(CNSNews.com) - With Democrats heaping criticism on the Bush administration's tax cutting strategy and the increase in the federal budget deficit, conservatives are countering that a Kerry-Edwards administration would drive the deficit even higher.
The National Taxpayers Union Foundation has released a study indicating that 65 out of the 70 planks in John Kerry's fiscal policy platform would increase federal spending, while only five would reduce the budget.
Pete Sepp, vice president of communications for the National Taxpayers Union (NTU), said that if all of Kerry's 70 campaign promises became law, the total amount of federal spending would increase by $226 billion in his first year in office.
Sepp said Kerry would compound one of the Bush administration's major errors. "Certainly the biggest mistake the current administration has made was signing the Medicare Prescription Drug benefit into law without insisting on much stronger reforms to Medicare itself," Sepp said.
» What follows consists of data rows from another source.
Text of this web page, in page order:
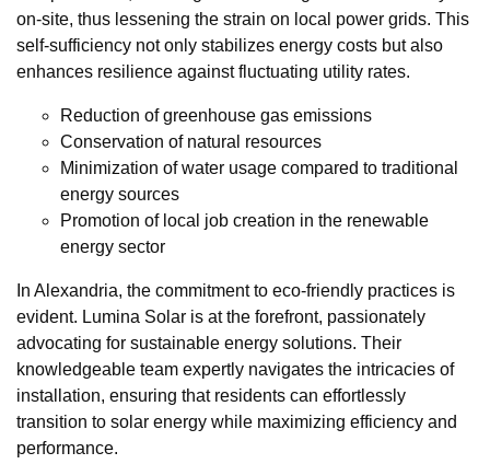
on-site, thus lessening the strain on local power grids. This
self-sufficiency not only stabilizes energy costs but also
enhances resilience against fluctuating utility rates.
Reduction of greenhouse gas emissions
Conservation of natural resources
Minimization of water usage compared to traditional
energy sources
Promotion of local job creation in the renewable
energy sector
In Alexandria, the commitment to eco-friendly practices is
evident. Lumina Solar is at the forefront, passionately
advocating for sustainable energy solutions. Their
knowledgeable team expertly navigates the intricacies of
installation, ensuring that residents can effortlessly
transition to solar energy while maximizing efficiency and
performance.
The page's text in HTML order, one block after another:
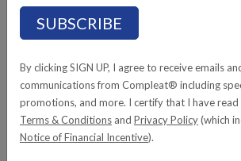
fibers to help support digestive health and
function. This wholesome plant-based
By clicking SIGN UP, I agree to receive emails
communications from Compleat® including
promotions, and more. I certify that I have
Terms & Conditions and Privacy Policy(which
Notice of Financial Incentive).
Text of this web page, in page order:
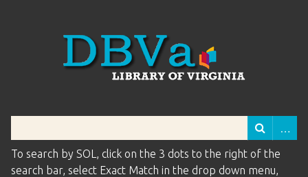
To search by SOL, click on the 3 dots to the right of the
search bar, select Exact Match in the drop down menu,
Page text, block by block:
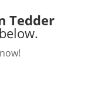
Tedder
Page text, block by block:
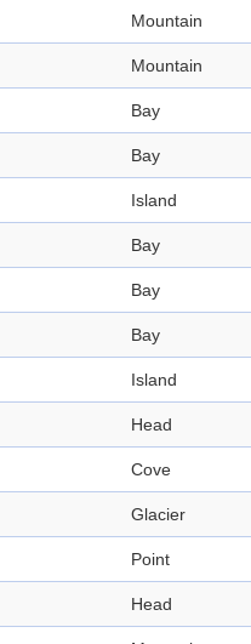
Mountain
Mountain
Bay
Bay
Island
Bay
Bay
Bay
Island
Head
Cove
Glacier
Point
Head
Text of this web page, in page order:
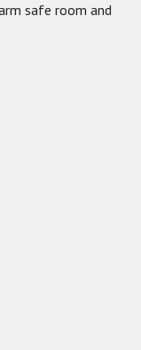
safe room and
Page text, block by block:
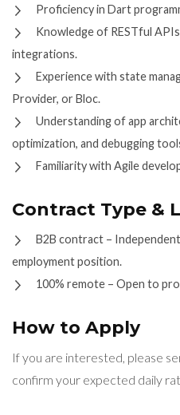
Proficiency in Dart
Knowledge of RESTful
integrations.
Experience with state
Provider, or Bloc.
Understanding of app
optimization, and debugging
Familiarity with Agile
Contract Type &
B2B contract –
employment position.
100% remote – Open to
How to Apply
If you are interested, please
confirm your expected daily
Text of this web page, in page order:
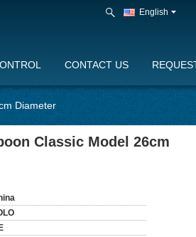
English
CONTACT US
Diameter
Classic Model 26cm
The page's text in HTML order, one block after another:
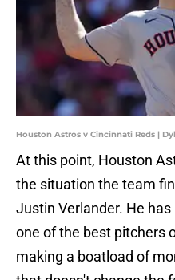
Houston Astros v Cincinnati Reds |
At this point, Houston
the situation the team
Justin Verlander. He
one of the best pitchers
making a boatload of
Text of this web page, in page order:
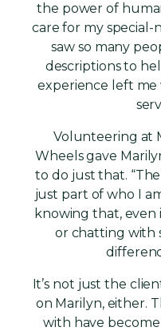
the power of
care for my special-
saw so many
descriptions to
experience left me
Volunteering at
Wheels gave
to do just that.
just part of who I
knowing that, even
or chatting with
It’s not just the
on Marilyn, either.
with have become
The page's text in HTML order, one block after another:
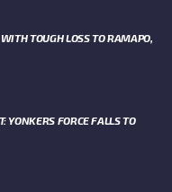
TOUGH LOSS TO RAMAPO,
YONKERS FORCE FALLS TO
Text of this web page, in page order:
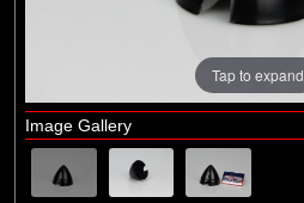
Tap to expand
Image Gallery
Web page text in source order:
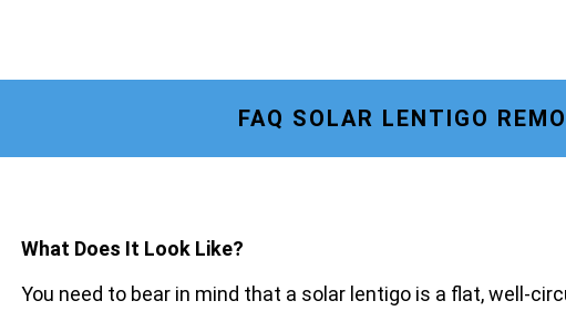
FAQ SOLAR LENTIGO
What Does It Look Like?
You need to bear in mind that a solar lentigo is a flat, well-
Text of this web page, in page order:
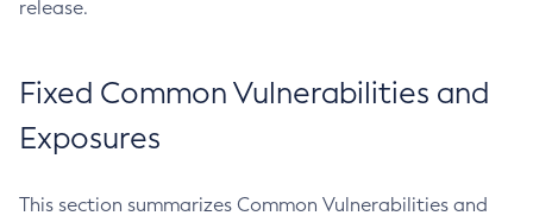
release.
Fixed Common Vulnerabilities and
Exposures
This section summarizes Common Vulnerabilities and
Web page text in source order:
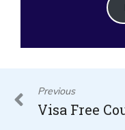
Prev
Previous
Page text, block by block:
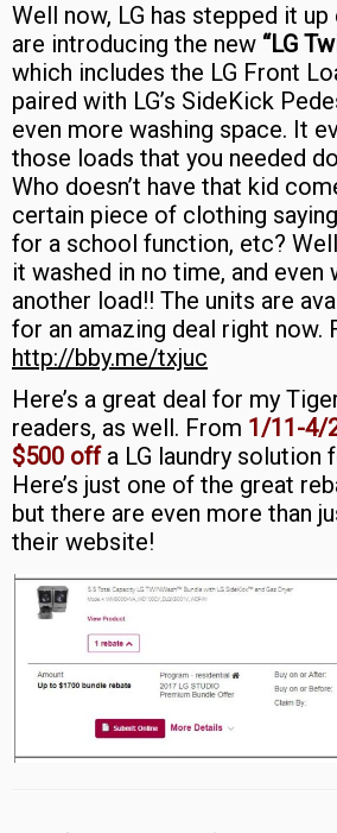
Well now, LG has stepped it
are introducing the new “LG
which includes the LG Front
paired with LG’s SideKick
even more washing space. It
those loads that you needed
Who doesn’t have that kid
certain piece of clothing
for a school function, etc?
it washed in no time, and even
another load!! The units are
for an amazing deal right now.
http://bby.me/txjuc
Here’s a great deal for my
readers, as well. From 1/11-4/
$500 offa LG laundry solution
Here’s just one of the great
but there are even more than
their website!
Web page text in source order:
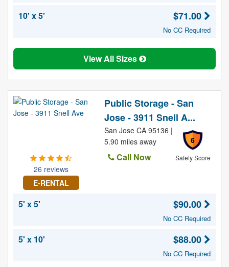
10' x 5' $71.00
No CC Required
View All Sizes
26 reviews
E-RENTAL
Public Storage - San
Jose - 3911 Snell A...
6
Safety Score
San Jose CA 95136 |
5.90 miles away
Call Now
5' x 5' $90.00
No CC Required
5' x 10' $88.00
No CC Required
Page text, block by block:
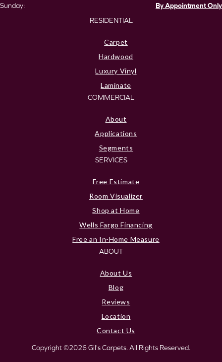
Sunday:
By Appointment Only
RESIDENTIAL
Carpet
Hardwood
Luxury Vinyl
Laminate
COMMERCIAL
About
Applications
Segments
SERVICES
Free Estimate
Room Visualizer
Shop at Home
Wells Fargo Financing
Free an In-Home Measure
ABOUT
About Us
Blog
Reviews
Location
Contact Us
Copyright ©2026 Gil's Carpets. All Rights Reserved.
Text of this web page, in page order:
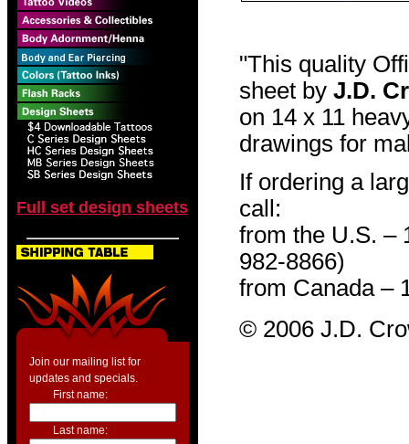
Full set design sheets
Join our mailing list for
updates and specials.
First name:
Last name:
"This quality
sheet by J.D.
on 14 x 11
drawings for
If ordering a
call:
from the U.S. –
982-8866)
from Canada –
© 2006 J.D.
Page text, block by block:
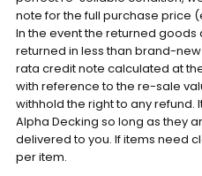
note for the full purchase price
In the event the returned
returned in less than brand-
rata credit note calculated at
with reference to the re-sale
withhold the right to any
Alpha Decking so long as they
delivered to you. If items need
per item.
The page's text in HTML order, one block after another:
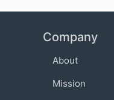
Company
About
Mission
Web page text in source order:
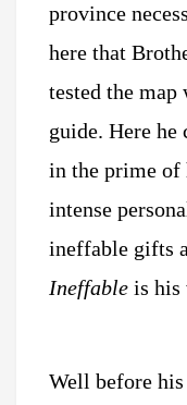
province
here that
tested the map
guide. Here he
in the prime
intense
ineffable gifts
Ineffable is his
Well before

The 2002 Farm Bill, which Sepp said reversed much of the efficiency contained in the 1996 Freedom to Farm Act, was also a mistake committed by the Bush administration.
However, the NTU study indicated "that a Kerry administration would only increase the flow of dollars to these areas with very little accountability along the way," Sepp said.
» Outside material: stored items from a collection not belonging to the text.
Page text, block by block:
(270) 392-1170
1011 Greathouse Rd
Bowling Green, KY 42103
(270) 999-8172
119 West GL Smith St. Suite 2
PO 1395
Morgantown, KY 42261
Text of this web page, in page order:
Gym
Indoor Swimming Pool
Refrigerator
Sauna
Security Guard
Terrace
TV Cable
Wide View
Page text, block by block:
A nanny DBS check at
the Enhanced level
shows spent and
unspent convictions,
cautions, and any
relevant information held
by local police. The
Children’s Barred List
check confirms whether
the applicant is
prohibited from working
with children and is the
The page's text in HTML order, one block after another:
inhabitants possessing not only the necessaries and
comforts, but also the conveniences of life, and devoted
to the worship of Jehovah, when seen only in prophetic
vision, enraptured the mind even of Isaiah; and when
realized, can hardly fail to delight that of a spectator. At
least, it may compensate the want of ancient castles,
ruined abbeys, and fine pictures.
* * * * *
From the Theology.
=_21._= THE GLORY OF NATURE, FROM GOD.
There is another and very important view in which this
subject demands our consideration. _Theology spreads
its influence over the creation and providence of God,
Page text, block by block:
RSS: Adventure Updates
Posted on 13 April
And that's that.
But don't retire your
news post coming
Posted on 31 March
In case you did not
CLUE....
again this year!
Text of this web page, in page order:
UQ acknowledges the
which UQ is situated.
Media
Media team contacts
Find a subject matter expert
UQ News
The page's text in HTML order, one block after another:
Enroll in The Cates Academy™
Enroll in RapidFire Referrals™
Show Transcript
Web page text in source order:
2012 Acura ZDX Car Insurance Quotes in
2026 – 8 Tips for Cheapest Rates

The NTU study also posted taxpayer scores for both Kerry and Democratic vice presidential candidate John Edwards. According to Sepp, the score was based on the number of times a member of Congress "tries to reduce or control government."
Scores below 25 percent on the 2003 rating generated a grade of "F". Edwards' score was 22 percent. Kerry's was 14 percent.
However, Mark Weisbrot, economist and co-director of the Center for Economic Policy Research, said Kerry's proposals to expand health care coverage would be balanced by his tax increases on wealthier individuals.
Kerry "doesn't have a program right now that would reduce the deficit," Weisbrot conceded, "but the Bush administration is a little worse than that on the fiscal policy because their proposals were increasing "
Weisbrot said deficit spending was worsened by the Bush administration's tax cuts. "The tax cuts are responsible for the biggest chunk of the deficit, the record level deficits we have now, and the record-level national debt we are going to have next year."
According to congressional sources, a mid-year White House report expected Friday will peg the current fiscal year's budget deficit at $420 billion, an amount that is about $100 billion less than the forecast five months ago.
Sepp said taxpayers would benefit if this trend continued through September. "If these figures hold out through the end of the fiscal year, that's a very, very small silver lining on a huge dark cloud for taxpayers," he said.
"We can only hope that additional spending restraint can bring the numbers down much further. That is something the administration, whoever is in the White House in 2005, needs to get to work on right away."